12.8 Slow Performance, Skipped Checks, and Timeouts

Follow these procedures to fix slow performance and other issues.

When Oracle ORAchk and Oracle EXAchk run commands, a child process is spawned to run the command and a watchdog daemon monitors the child process. If the child process is slow or hung, then the watchdog kills the child process and the check is registered as skipped:

The watchdog.log file also contains entries similar to killing stuck command.

Depending on the cause of the problem, you may not see skipped checks.

  1. Determine if there is a pattern to what is causing the problem.
    • EBS checks, for example, depend on the amount of data present and may take longer than the default timeout.

    • If there are prompts in the remote profile, then remote checks timeout and be killed and skipped. Oracle ORAchk and Oracle EXAchk search for prompts or traps in the remote user profiles. If you have prompts in remote profiles, then comment them out at least temporarily, and test run again.

  2. Increase the default timeout.
    • You override the default timeouts by setting the environment variables.

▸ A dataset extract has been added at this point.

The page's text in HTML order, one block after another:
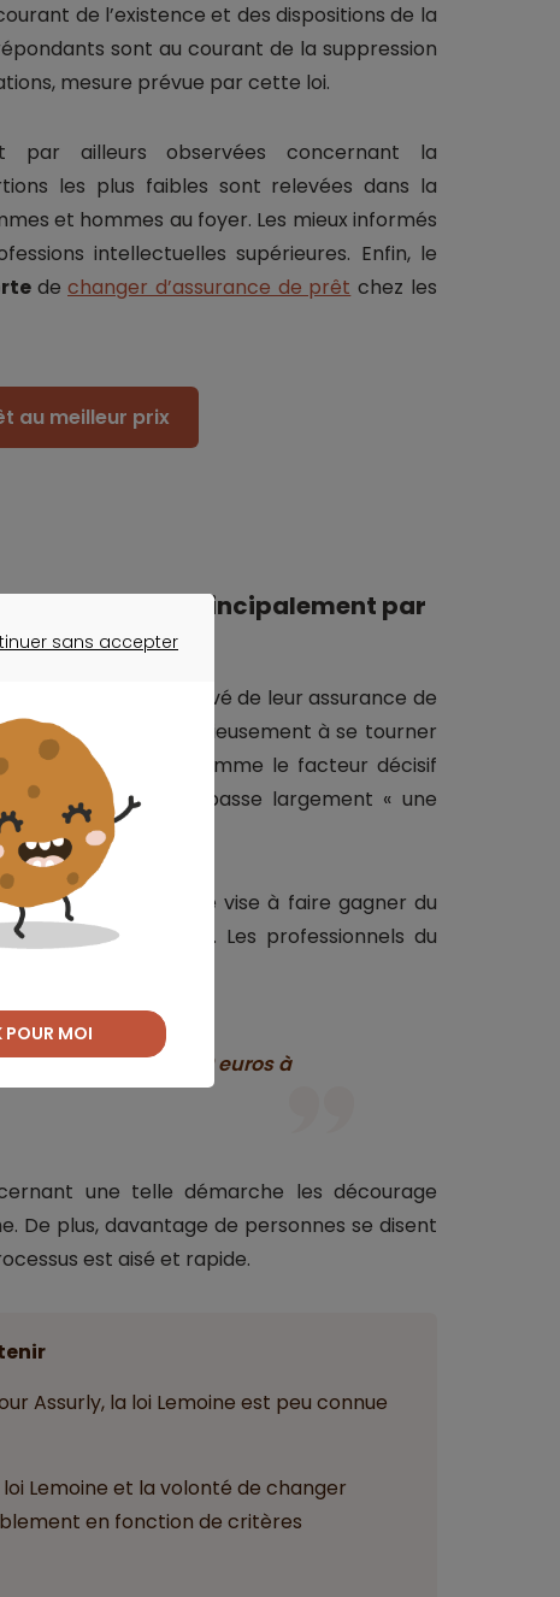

      Table 12-1 Timeout Controlling

      Timeout Controlling Default Value (seconds) Environment Variable

      Collection of all checks not run by root (most).

      Specify the timeout value for individual checks.

      Varies per check.

      RAT_{CHECK-ID}_TIMEOUT

      General timeout for all checks

      90

      RAT_TIMEOUT

      SSH login DNS handshake.

      Specify the time in seconds for checking passwords on the remote nodes.

      1

      RAT_PASSWORDCHECK_TIMEOUT

    • The default timeouts are lengthy enough for most cases. If it is not long enough, then it is possible you are experiencing a system performance problem that should be corrected. Many timeouts can be indicative of a non-Oracle ORAchk and Oracle EXAchk problem in the environment.

  3. If you can not increase the timeout, then try excluding problematic checks running separately with a large enough timeout and then merging the reports back together.
  4. If the problem does not appear to be down to slow or skipped checks but you have a large cluster, then try increasing the number of slave processes users for parallel database run.
    • Database collections are run in parallel. The default number of slave processes used for parallel database run is calculated automatically. You can change the default number using the options:-dbparallel slave processes, or –dbparallelmax

      The higher the parallelism the more resources are consumed. However, the elapsed time is reduced. You can raise or lower the number of parallel slaves beyond the default value. After the entire system is brought up after maintenance, but before the users are permitted on the system, use a higher number of parallel slaves to finish a run as quickly as possible.

      On a busy production system, use a number less than the default value yet more than running in serial mode to get a run more quickly with less impact on the running system.

      Turn off the parallel database run using the -dbserial option.